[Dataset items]
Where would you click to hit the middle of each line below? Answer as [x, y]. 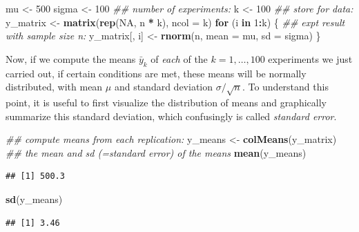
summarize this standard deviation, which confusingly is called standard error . [171, 116]
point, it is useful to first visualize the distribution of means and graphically [166, 102]
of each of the [179, 58]
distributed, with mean [54, 87]
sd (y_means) [34, 199]
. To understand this [285, 87]
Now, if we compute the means [71, 58]
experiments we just [310, 58]
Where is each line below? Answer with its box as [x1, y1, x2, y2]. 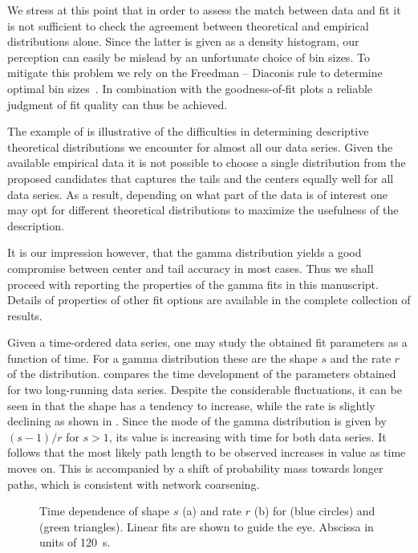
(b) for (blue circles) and [254, 502, 375, 519]
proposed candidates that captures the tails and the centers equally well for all [7, 169, 394, 186]
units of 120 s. [39, 534, 111, 551]
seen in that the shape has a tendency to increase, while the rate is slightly [7, 396, 375, 413]
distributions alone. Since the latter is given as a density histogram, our [7, 33, 359, 50]
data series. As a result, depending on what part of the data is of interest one [7, 185, 388, 202]
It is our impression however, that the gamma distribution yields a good [7, 244, 362, 261]
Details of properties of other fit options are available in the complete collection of [7, 291, 411, 308]
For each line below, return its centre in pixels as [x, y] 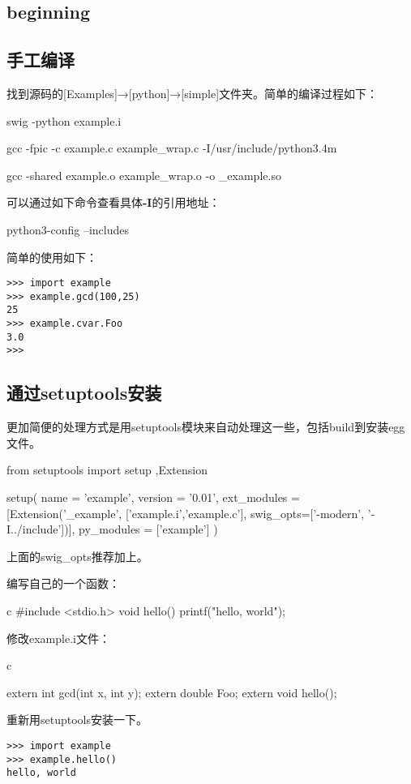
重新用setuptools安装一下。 [77, 720]
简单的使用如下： [52, 257]
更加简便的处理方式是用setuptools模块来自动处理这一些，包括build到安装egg [206, 427]
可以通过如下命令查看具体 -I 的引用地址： [113, 202]
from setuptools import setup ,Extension [107, 470]
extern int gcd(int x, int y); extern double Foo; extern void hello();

*About this exercise*:
Return the records above exactly as written, but without any of the pictures.

*The completed task*:
Where would you click to hit the middle of each line below? Answer as [x, y]. 
summarize this standard deviation, which confusingly is called standard error . [171, 116]
point, it is useful to first visualize the distribution of means and graphically [166, 102]
of each of the [179, 58]
distributed, with mean [54, 87]
sd (y_means) [34, 199]
. To understand this [285, 87]
Now, if we compute the means [71, 58]
experiments we just [310, 58]
Where is each line below? Answer with its box as [x1, y1, x2, y2]. 
(b) for (blue circles) and [254, 502, 375, 519]
proposed candidates that captures the tails and the centers equally well for all [7, 169, 394, 186]
units of 120 s. [39, 534, 111, 551]
seen in that the shape has a tendency to increase, while the rate is slightly [7, 396, 375, 413]
distributions alone. Since the latter is given as a density histogram, our [7, 33, 359, 50]
data series. As a result, depending on what part of the data is of interest one [7, 185, 388, 202]
It is our impression however, that the gamma distribution yields a good [7, 244, 362, 261]
Details of properties of other fit options are available in the complete collection of [7, 291, 411, 308]
For each line below, return its centre in pixels as [x, y] 
重新用setuptools安装一下。 [77, 720]
简单的使用如下： [52, 257]
更加简便的处理方式是用setuptools模块来自动处理这一些，包括build到安装egg [206, 427]
可以通过如下命令查看具体 -I 的引用地址： [113, 202]
from setuptools import setup ,Extension [107, 470]
extern int gcd(int x, int y); extern double Foo; extern void hello();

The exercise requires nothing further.